SoftNAS Recommended Best Practices for Maximum Data Protection
The following provides guidance on best practices to ensure your data remains safe. Each of the following tips can help to protect your data, based on your particular circumstances. Select the guidance that best fits your use case.
1) Device Failure Resiliency
Use RAID 10 instead of RAID 0 for high-performance block storage – RAID 10 provides the best balance of both read and write IOPS with data redundancy. With RAID 10, ZFS can actually continue running in the face of block device (e.g., EBS) failures because it has data mirrored. Unfortunately, we are seeing an increase in EBS disk failures, especially in US East region, perhaps due to some combination of aging infrastructure combined with heavy usage. RAID 10 doubles the underlying storage costs, but data protection trumps cost for high-performance workloads.
Use RAIDZ1/2 instead of RAID 0 for read-intensive block storage – RAIDZ provides excellent read IOPS, but write IOPS are only as fast as a single VDEV (which is why RAID 10 is preferred when high data ingest rates are also required).
- RAID 0 – if one chooses RAID 0, you are relying 100% on the absence of EBS disk failures. The documented EBS annual failure rates (AFR) are 0.1% and 0.5%. When an EBS disk fails underneath a pool configured in RAID 0, data loss will occur! We are seeing increased reports of EBS failures, so we all need to be aware of this and ensure we and our customers are properly prepared. Choosing RAID 0 must be an informed decision, and says that you understand and agree that there is a 0.5% chance per year you will have an EBS disk failure (lost disk) and that this is an acceptable risk. For these reasons, RAID 0 is not a recommended configuration.
2) High Availability
SNAP HA provides a redundant copy of data for primary storage use cases. This helps mitigate potential EBS (RAID 0) failures, but it does not completely eliminate all EBS risks. We have recently observed a situation where EBS failed and took both HA nodes down, so much so that the instances would not even reboot without AWS Support assistance. Statistically, it should be extremely uncommon for EBS failures to occur simultaneously in two zones; however, we have our first confirmed incident.
We also strongly recommend that our customers reach out to SoftNAS in the event of an HA failover event, in order to analyze the event. Not only does a joint investigation help you to find preventable root causes and get our clients back to a fully redundant configuration as quickly as possible., it also helps our team to implement safeguards and best practices that will benefit all our customers.
3) Offsite DR Copy
DR Node – we highly recommend using a 3rd SoftNAS node, running with storage snapshots enabled, running in a different Region (datacenter), whereby all files are synchronized using RSYNC from the primary HA pair to the DR node. This ensures that there are always copies of all files being replicated to the DR node, which also has snapshots, which provides a near real-time DR backup copy in case an entire region failure occurs (or data corruption or multi-zone EBS failure, etc.). We see this configuration commonly used by our largest enterprise customers for good reasons. We also have an rsync script available to use in implementing this easily.

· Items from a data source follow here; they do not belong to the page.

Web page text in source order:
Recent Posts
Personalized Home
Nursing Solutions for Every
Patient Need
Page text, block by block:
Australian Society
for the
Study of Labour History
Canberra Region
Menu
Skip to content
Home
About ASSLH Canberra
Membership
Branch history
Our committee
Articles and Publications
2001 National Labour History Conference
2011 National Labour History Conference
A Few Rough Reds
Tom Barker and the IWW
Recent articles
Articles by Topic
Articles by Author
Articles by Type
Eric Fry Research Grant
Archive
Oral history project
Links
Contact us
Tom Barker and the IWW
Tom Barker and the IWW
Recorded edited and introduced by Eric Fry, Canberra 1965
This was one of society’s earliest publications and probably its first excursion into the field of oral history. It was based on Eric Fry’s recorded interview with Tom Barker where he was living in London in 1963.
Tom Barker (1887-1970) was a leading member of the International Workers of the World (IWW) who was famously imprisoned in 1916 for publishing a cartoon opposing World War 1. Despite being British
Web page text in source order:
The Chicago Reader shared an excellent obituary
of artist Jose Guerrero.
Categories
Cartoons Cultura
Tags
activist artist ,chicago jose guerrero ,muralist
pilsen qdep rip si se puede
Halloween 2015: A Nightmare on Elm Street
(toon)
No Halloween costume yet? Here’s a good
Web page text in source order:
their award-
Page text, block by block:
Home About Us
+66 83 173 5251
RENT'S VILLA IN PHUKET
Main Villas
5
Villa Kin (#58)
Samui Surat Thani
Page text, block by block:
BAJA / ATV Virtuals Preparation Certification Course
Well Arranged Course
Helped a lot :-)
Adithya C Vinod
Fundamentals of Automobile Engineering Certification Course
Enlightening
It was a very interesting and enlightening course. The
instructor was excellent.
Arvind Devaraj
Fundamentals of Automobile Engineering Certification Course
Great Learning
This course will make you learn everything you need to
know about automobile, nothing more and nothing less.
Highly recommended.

Protected DR Node – for the ultimate in protection, customers should create a “protected” cloud account (in the same or another cloud provider) that has very limited access; i.e., requires different access credentials than the primary cloud account, in case those credentials are somehow compromised, allowing an attacker to delete everything in the cloud account (it has happened). In this situation, there is a protected DR copy residing within a completely separate cloud account (or on premise) that is write-only to the primary cloud account. This means that files can be copied into the protected account, but the user account used to write them does not have the right to delete them. This ensures there will always be at least one copy of the data in that protected account that cannot be deleted by a malicious user, employee or contractor, hacker, or errant application/script. This provides the highest level of data protection (aside from a backup that does the same thing).
Local Disk Copy
EBS Snapshots – inside Storagecenter™, we provide an EBS Backup capability that can be (manually) used to create a consistent set of disk snapshots to EBS. Unfortunately, this capability is only available on AWS as Azure does not yet provide storage snapshot copies. This is implemented as a script, which can be called as a cron job for additional data protection. Some customers use their own scripts and/or 3rd party tools to manage EBS snapshots. It is always a good idea to have copies of your data disks as yet another way to recover quickly when the chips are down; e.g., EBS disk failures.
Offsite File Backup Copy
File Backups – all customers must use some means of backing up their files. SoftNAS storage snapshots and HA are not a substitute for proper file backup hygiene. We routinely ask our customers if they have “file backup” procedures in place and advise them to do so. There are many different backup tools available today for the cloud in the marketplaces and elsewhere. There is no excuse for not having file level and/or disk level backups. Backups should be stored within a different, protected account (not the same cloud account), for the reasons mentioned in the “Protected DR Node” above).